Crack-tip thermal and mechanical hysteresis in Shape Memory Alloys under fatigue loading

Abstract

Crack tip stress-induced phase transformation mechanisms in nickel–titanium alloys (NiTi), subjected to fatigue mechanical loads, have been analyzed by full field measurement techniques. In particular, Infrared thermography (IR) and Digital Image Correlation (DIC), have been applied to analyze the cyclic temperature and displacement evolutions in the crack tip region of a commercial pseudoelastic alloy, together with the associated thermal and mechanical hysteresis, by using Single Edge Crack (SEC) specimens. IR investigations revealed a global temperature variation of the specimen due to crack formation and propagation mechanisms, which is similar to common engineering metals, i.e. surface temperature rises quickly in an initial phase, then it reaches an almost constant value, and finally it increases rapidly as a consequence of the fatigue crack growth.

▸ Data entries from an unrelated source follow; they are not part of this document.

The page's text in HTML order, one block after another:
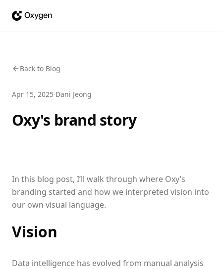
Back to Blog
Apr 15, 2025·Dani Jeong
Oxy's brand story
In this blog post, I’ll walk through where Oxy’s
branding started and how we interpreted vision into
our own visual language.
Vision
Data intelligence has evolved from manual analysis

In addition, cyclic thermal variation in the crack tip region and related hysteresis (temperature vs load) has been measured, which can been directly related to the thermal effects of the reversible stress-induced phase transformations. Furthermore, a proper experimental setup has been made, based on a reflection microscope, for direct measurements of the crack tip displacement field by the DIC technique. Furthermore, a fitting procedure has been developed to calculate the mode I Stress Intensity Factor (SIF), starting from the displacement field, and the related mechanical hysteresis (SIF vs load).